Uncertainty Propagation (UP) refers to the transfer of uncertainties from the independent variables into the dependent variable – simply put, from the known to the unknown. It is transferred in an equation or relation – from the individual variables on right hand side – into the dependent variable on the left. More commonly the propagation process is referred to as error propagation. The two – error and uncertainty are often used interchangeably. In quantitative terms, while error refers to the difference between the measured and the true value – uncertainty refers to the deviation of an individual measurement from the arithmetic mean of a set of measurements. As we shall see, the magnitude of propagated uncertainty is a function of the type of equation (e.g. linear, non-linear, exponential, logarithmic, etc).

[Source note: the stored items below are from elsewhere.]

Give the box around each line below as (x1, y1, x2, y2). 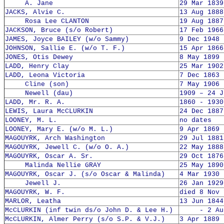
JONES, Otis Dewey (5, 53, 73, 61)
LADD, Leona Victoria (5, 71, 85, 79)
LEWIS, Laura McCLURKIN (5, 107, 93, 115)
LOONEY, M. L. (5, 116, 57, 124)
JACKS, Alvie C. (5, 8, 65, 16)
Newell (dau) (5, 89, 73, 97)
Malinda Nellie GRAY (5, 161, 101, 169)
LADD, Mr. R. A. (5, 98, 65, 106)
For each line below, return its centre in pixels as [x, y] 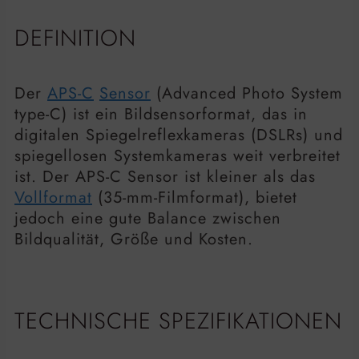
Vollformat [53, 197]
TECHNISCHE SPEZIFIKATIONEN [178, 321]
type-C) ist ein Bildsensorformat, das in [161, 114]
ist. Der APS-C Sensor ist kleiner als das [165, 176]
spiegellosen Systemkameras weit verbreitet [177, 155]
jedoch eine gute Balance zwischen [148, 218]
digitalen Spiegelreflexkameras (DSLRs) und [179, 135]
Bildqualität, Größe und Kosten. [134, 239]
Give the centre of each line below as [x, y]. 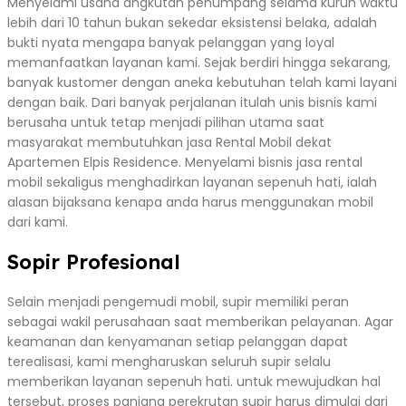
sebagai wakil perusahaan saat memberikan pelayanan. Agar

Uncertainty of a parameter implies that, if it is measured repeatedly – one would find that there is no single value – rather a range of random values accrue that deviate from the arithmetic mean (AM, µ) of the measured set. One needs a method or standardization to characterize the scattered deviations. If the deviations are distributed symmetrically about the arithmetic mean – then a Gaussian (German mathematician Carl Freidrich Gauss, 1777 – 1855) bell-shaped curve can be fitted. One property of such a distribution is defined as the Standard Deviation (SD). This is estimated as the square root of variance (defined as the mean of all deviations squared). If SD is normalized by dividing it with AM – the GD turns into Normal Distribution or ND. The normalized SD, σ/µ, termed as the Coefficient of Variation (CV) – is SD relative to AM. Its distribution follows the symmetry about the mean – and as a fraction or percentage, it covers both sides of the mean. It is like the unit of standard deviation – e.g. 1SD unit saying that 68.2% of the data are scattered on both sides of the mean. A high value of CV is the indication of a large scatter about the mean. CVs are due to nature of the variable in their random response to different forcing functions or kinetic energy (see Turbulence) – and are therefore termed as random uncertainty or simply uncertainty (see more on Uncertainty and Risk). It is the signature characteristic of the variable – and is due to many other factors including the applied measuring or sampling methods.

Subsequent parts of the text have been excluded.